Problem details
Take the material below and reproduce, word for word, only the lines from the line with "This would print" through the line with "-n --namecluster".

Given information

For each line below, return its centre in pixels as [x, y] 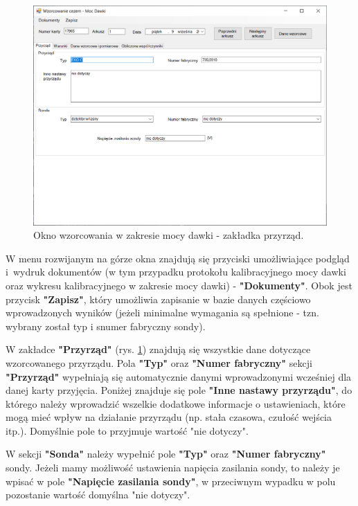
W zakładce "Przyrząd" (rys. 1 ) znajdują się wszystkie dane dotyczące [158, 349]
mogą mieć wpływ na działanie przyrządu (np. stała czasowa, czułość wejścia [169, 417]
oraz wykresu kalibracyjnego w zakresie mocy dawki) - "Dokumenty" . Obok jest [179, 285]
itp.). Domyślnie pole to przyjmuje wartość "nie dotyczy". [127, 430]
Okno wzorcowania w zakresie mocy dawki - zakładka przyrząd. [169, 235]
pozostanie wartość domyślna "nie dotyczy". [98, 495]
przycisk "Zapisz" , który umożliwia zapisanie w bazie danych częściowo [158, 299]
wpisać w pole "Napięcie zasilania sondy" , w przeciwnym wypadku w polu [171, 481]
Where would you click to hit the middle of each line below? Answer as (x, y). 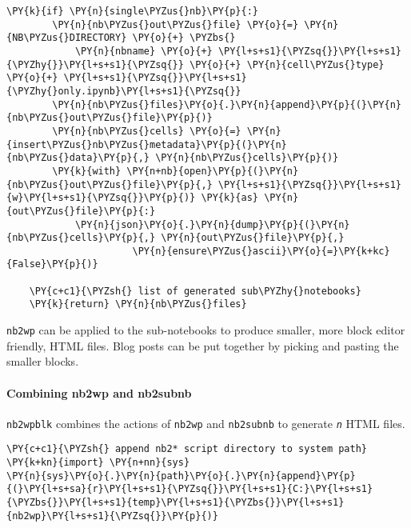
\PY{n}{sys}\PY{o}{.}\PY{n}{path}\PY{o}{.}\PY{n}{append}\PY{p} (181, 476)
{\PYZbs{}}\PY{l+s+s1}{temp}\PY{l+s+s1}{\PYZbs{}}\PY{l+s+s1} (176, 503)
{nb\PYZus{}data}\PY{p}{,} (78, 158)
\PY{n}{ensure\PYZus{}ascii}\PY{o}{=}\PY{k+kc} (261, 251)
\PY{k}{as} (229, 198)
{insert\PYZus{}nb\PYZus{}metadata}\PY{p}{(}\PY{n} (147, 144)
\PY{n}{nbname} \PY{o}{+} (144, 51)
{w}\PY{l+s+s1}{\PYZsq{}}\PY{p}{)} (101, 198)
...
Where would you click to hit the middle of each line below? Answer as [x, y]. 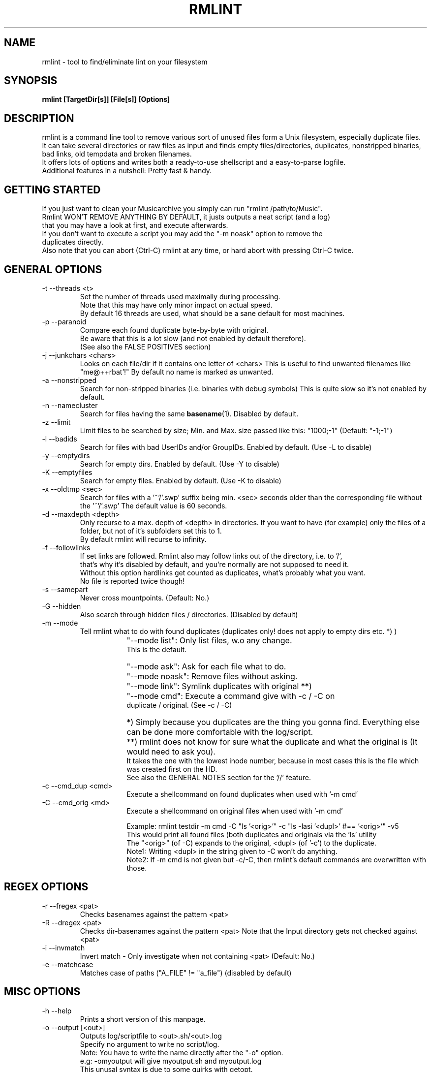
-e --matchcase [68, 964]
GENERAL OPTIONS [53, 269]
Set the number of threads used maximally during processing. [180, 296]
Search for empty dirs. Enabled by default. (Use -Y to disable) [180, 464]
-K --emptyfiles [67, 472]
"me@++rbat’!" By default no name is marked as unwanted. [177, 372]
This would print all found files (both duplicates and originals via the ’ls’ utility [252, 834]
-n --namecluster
--
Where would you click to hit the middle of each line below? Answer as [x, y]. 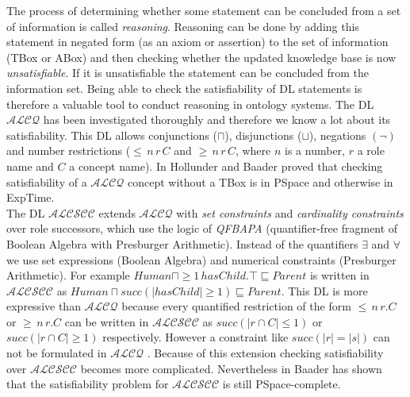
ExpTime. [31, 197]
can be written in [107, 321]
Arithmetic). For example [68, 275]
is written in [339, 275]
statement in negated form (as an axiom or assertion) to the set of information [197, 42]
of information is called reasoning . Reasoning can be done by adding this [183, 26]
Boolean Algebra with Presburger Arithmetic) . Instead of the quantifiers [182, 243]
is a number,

Task response
This would print all found files (both duplicates and originals via the ’ls’ utility [252, 834]
-n --namecluster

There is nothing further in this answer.